►
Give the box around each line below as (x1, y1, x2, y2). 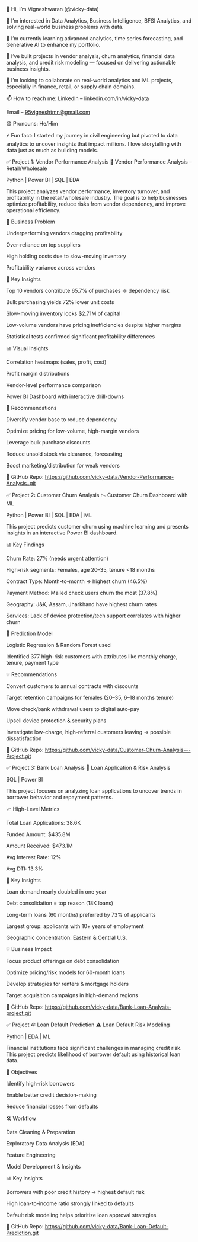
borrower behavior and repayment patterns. (6, 794, 113, 801)
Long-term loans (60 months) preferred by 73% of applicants (6, 911, 156, 918)
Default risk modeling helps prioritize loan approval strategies (6, 1212, 157, 1218)
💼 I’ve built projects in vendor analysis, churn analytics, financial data (6, 53, 175, 59)
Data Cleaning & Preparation (6, 1129, 76, 1135)
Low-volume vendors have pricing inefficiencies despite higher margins (6, 322, 181, 328)
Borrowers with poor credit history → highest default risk (6, 1189, 145, 1195)
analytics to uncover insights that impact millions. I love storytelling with (6, 140, 182, 148)
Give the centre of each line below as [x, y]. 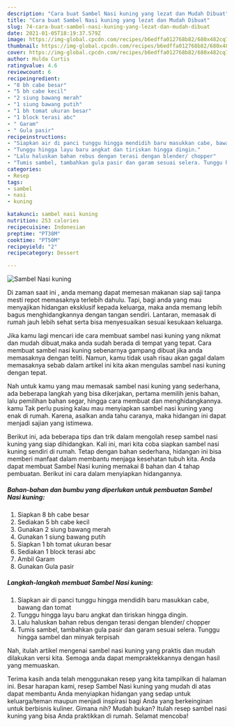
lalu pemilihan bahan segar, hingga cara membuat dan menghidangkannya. [115, 401]
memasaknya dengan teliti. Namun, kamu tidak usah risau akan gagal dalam [116, 358]
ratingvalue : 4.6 [32, 66]
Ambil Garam [36, 559]
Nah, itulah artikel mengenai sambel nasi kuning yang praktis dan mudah [111, 651]
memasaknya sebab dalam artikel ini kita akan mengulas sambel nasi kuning [117, 365]
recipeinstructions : [37, 137]
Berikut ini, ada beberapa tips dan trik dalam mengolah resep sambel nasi [112, 437]
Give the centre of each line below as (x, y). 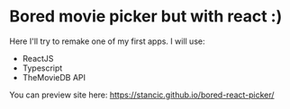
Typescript (42, 68)
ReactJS (38, 58)
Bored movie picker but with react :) (146, 17)
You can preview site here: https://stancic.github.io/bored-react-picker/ (142, 95)
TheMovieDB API (54, 77)
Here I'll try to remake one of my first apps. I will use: (107, 41)
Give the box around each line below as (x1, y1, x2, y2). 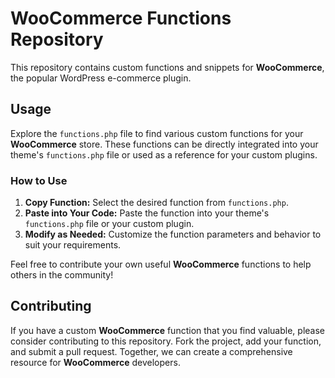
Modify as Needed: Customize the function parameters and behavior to (24, 228, 322, 241)
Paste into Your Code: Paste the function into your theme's (24, 207, 270, 219)
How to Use (10, 173, 68, 187)
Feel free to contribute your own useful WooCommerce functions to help (10, 258, 312, 271)
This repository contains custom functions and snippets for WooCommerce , (10, 61, 325, 73)
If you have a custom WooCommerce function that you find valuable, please (10, 324, 325, 336)
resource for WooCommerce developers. (10, 356, 181, 368)
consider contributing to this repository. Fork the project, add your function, (10, 335, 322, 347)
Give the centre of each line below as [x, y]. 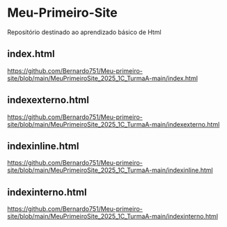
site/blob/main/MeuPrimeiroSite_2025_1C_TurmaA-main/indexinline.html [110, 170]
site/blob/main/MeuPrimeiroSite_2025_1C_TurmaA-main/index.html [103, 78]
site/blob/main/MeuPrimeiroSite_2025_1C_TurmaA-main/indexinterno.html [112, 217]
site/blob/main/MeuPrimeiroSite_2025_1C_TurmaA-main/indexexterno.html [113, 124]
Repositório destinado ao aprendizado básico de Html [84, 32]
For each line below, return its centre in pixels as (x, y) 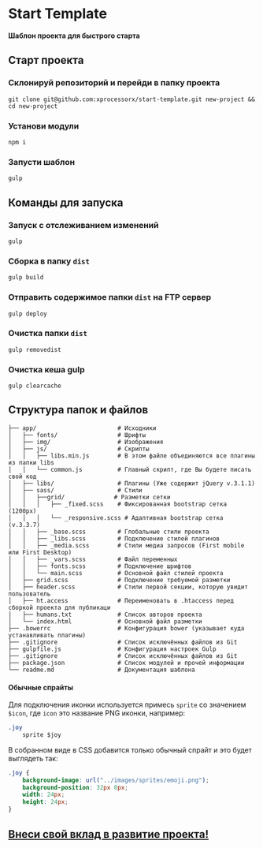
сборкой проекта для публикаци (59, 607)
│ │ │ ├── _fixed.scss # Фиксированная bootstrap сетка (117, 504)
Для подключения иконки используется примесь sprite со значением (127, 705)
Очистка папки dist (48, 334)
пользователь (30, 594)
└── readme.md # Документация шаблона (102, 670)
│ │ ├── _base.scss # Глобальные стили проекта (109, 532)
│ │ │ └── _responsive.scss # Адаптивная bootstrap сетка (116, 517)
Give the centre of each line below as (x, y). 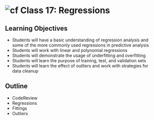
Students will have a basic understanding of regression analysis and (80, 40)
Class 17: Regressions (65, 10)
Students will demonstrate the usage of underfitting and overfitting (79, 55)
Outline (16, 86)
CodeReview (25, 98)
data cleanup (25, 71)
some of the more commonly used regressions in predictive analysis (80, 45)
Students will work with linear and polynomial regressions (70, 50)
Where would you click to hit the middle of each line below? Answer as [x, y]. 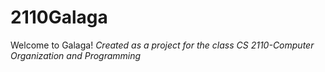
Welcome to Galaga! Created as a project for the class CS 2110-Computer [162, 45]
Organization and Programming [76, 55]
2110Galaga [59, 17]
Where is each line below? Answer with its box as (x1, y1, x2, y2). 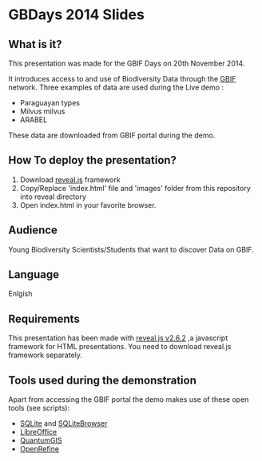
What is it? (8, 38, 62, 51)
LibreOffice (19, 427, 58, 437)
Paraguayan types (19, 98, 80, 107)
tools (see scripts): (8, 403, 70, 413)
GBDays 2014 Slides (8, 6, 145, 24)
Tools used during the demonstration (8, 373, 197, 387)
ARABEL (19, 115, 48, 125)
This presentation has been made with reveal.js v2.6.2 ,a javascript (8, 333, 228, 343)
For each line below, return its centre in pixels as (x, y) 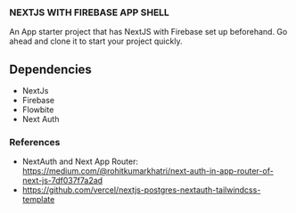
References (35, 143)
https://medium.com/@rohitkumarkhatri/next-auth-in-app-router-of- (148, 171)
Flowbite (38, 110)
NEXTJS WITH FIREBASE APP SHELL (89, 12)
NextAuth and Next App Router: (80, 161)
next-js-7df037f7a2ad (62, 181)
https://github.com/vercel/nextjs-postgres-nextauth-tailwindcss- (141, 190)
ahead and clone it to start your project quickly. (96, 41)
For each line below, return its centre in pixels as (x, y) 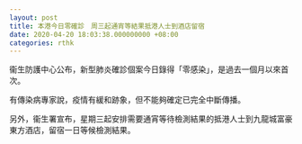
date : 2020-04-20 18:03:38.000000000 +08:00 (94, 34)
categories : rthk (42, 43)
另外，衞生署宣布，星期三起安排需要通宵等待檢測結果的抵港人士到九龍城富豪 (151, 119)
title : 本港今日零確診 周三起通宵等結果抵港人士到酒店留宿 (107, 26)
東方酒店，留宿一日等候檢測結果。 (72, 130)
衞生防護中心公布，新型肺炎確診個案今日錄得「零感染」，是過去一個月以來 (145, 69)
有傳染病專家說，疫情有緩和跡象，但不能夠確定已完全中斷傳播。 (127, 100)
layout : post (34, 18)
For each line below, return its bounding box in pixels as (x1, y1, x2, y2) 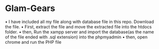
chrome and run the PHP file (5, 39, 62, 45)
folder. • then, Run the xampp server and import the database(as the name (5, 29, 154, 35)
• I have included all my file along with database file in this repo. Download (5, 19, 154, 24)
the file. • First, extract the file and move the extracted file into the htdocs (5, 24, 152, 29)
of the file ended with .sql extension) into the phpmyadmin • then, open (5, 34, 148, 40)
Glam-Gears (5, 3, 55, 14)
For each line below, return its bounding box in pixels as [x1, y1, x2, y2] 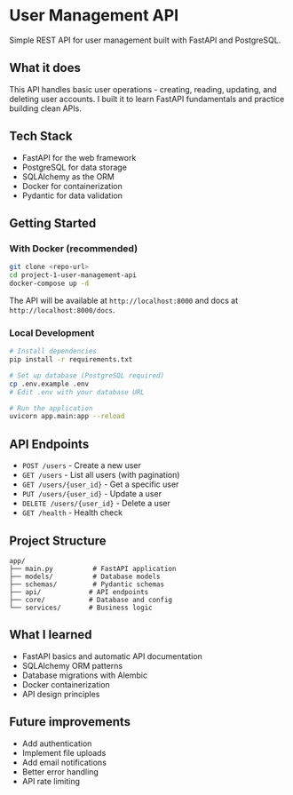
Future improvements [9, 714, 131, 729]
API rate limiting [21, 775, 81, 786]
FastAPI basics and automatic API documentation [21, 650, 202, 662]
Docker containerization [21, 679, 111, 689]
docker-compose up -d [9, 279, 90, 288]
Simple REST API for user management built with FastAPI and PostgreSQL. [9, 35, 281, 45]
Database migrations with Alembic [21, 670, 148, 680]
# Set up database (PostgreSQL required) [9, 370, 165, 380]
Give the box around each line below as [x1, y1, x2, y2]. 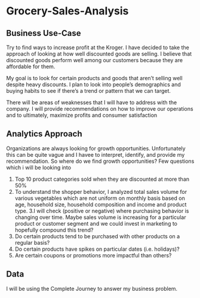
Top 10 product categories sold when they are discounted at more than [14, 175, 190, 183]
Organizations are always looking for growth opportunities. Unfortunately [6, 145, 186, 152]
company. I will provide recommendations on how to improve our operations [6, 105, 193, 112]
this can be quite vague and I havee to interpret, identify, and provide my [6, 151, 185, 158]
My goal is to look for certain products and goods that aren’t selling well [6, 75, 183, 81]
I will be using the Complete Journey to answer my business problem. [6, 285, 178, 292]
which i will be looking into [6, 163, 72, 171]
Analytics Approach [6, 129, 82, 139]
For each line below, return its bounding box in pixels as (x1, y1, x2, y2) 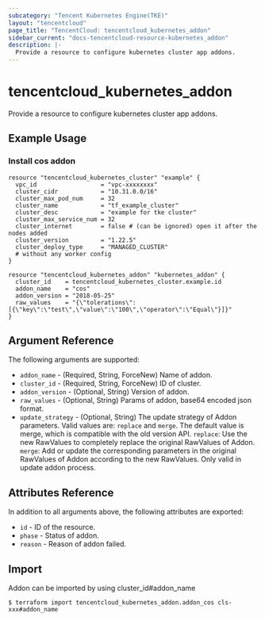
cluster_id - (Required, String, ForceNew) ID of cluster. (19, 378, 202, 389)
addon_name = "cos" (15, 285, 90, 293)
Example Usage (8, 132, 87, 145)
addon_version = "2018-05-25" (15, 291, 115, 300)
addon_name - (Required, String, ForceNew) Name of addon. (19, 370, 213, 380)
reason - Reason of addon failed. (19, 539, 127, 549)
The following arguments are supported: (8, 355, 140, 365)
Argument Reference (8, 334, 114, 347)
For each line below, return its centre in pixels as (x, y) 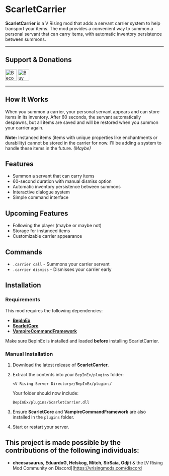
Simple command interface (40, 197)
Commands (24, 252)
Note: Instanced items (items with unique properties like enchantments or (81, 138)
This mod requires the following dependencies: (54, 310)
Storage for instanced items (41, 231)
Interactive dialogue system (41, 192)
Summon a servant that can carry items (53, 176)
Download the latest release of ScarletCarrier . (61, 365)
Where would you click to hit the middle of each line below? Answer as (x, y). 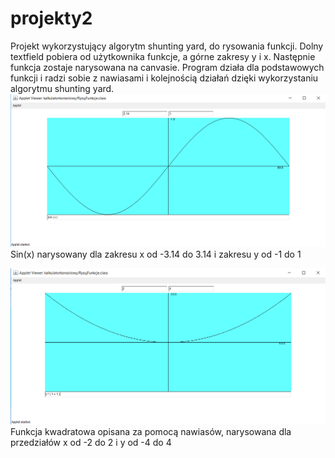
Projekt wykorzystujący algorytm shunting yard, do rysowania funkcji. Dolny (167, 46)
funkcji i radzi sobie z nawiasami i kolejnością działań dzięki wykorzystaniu (164, 78)
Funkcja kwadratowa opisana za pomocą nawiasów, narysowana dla (151, 431)
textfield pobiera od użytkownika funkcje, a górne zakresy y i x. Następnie (163, 56)
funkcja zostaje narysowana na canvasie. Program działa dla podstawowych (167, 67)
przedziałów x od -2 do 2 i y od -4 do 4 (91, 442)
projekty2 (51, 18)
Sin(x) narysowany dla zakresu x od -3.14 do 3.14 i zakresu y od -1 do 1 (156, 254)
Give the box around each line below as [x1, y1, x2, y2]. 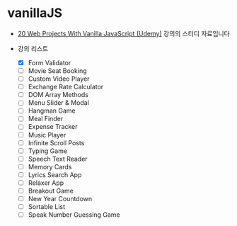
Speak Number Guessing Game [28, 210, 120, 219]
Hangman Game [28, 106, 76, 115]
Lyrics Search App [28, 170, 82, 179]
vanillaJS [7, 5, 62, 21]
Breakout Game [28, 186, 74, 195]
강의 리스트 [17, 44, 49, 52]
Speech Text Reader [28, 154, 88, 163]
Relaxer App [28, 179, 64, 187]
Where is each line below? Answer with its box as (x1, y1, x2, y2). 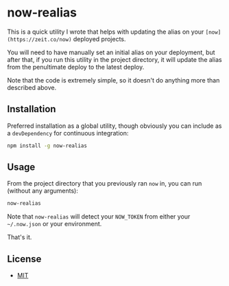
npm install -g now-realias (7, 142, 88, 149)
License (7, 253, 42, 265)
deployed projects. (73, 34, 126, 43)
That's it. (7, 233, 32, 241)
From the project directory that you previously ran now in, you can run (7, 179, 202, 188)
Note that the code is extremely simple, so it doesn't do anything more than (7, 76, 220, 84)
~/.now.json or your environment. (7, 220, 102, 228)
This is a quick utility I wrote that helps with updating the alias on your (7, 27, 204, 36)
◄
*Assigned task*
Locate "License (7, 253, 42, 265)" in the material, then quote the line that contains it and all lines after it through the final one.

*Result of the task*
License (7, 253, 42, 265)
deployed projects. (73, 34, 126, 43)
That's it. (7, 233, 32, 241)
From the project directory that you previously ran now in, you can run (7, 179, 202, 188)
Note that the code is extremely simple, so it doesn't do anything more than (7, 76, 220, 84)
~/.now.json or your environment. (7, 220, 102, 228)
This is a quick utility I wrote that helps with updating the alias on your (7, 27, 204, 36)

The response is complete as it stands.